### TASK ITEM
Reproduce all the records word for word. Omit images.

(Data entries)

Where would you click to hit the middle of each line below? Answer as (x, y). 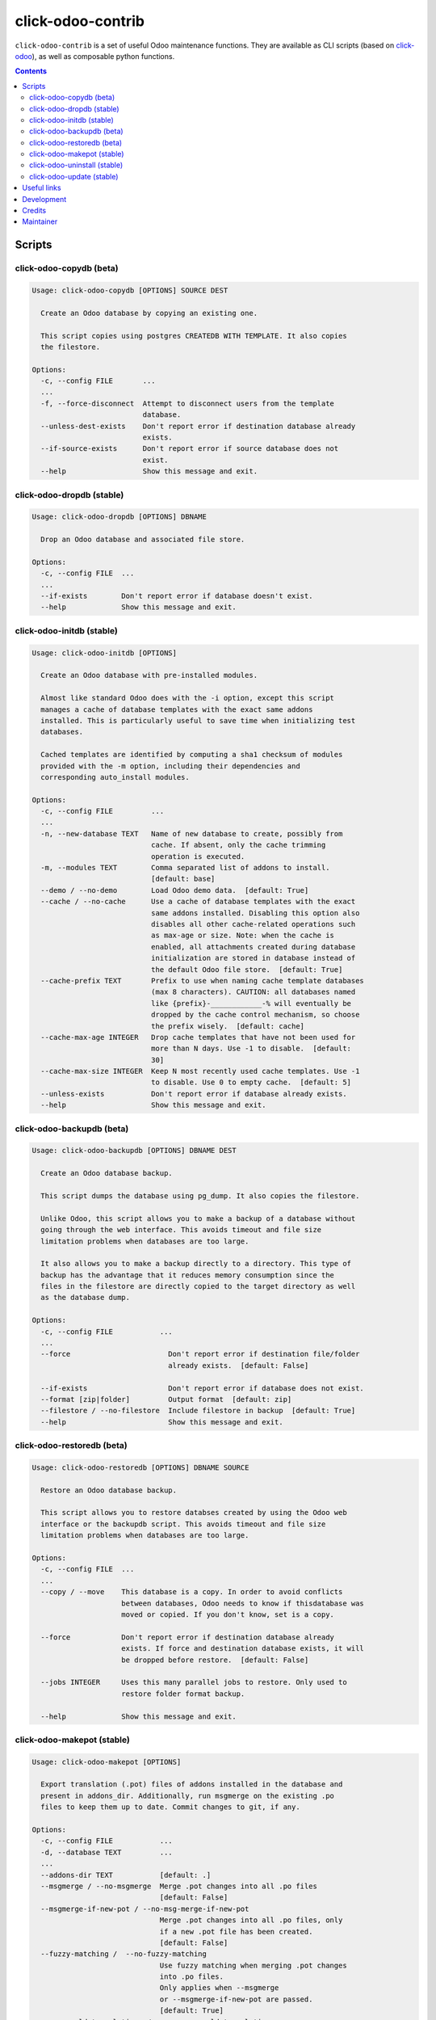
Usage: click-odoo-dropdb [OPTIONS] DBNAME (119, 517)
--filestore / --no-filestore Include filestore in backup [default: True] (198, 1411)
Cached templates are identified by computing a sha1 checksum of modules (192, 755)
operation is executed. (198, 856)
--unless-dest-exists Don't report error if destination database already (198, 426)
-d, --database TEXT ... (107, 1852)
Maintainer (40, 221)
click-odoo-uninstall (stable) (76, 165)

### TASK OUTPUT
Where would you click to hit the middle of each line below? Answer as (x, y). 
Usage: click-odoo-dropdb [OPTIONS] DBNAME (119, 517)
--filestore / --no-filestore Include filestore in backup [default: True] (198, 1411)
Cached templates are identified by computing a sha1 checksum of modules (192, 755)
operation is executed. (198, 856)
--unless-dest-exists Don't report error if destination database already (198, 426)
-d, --database TEXT ... (107, 1852)
Maintainer (40, 221)
click-odoo-uninstall (stable) (76, 165)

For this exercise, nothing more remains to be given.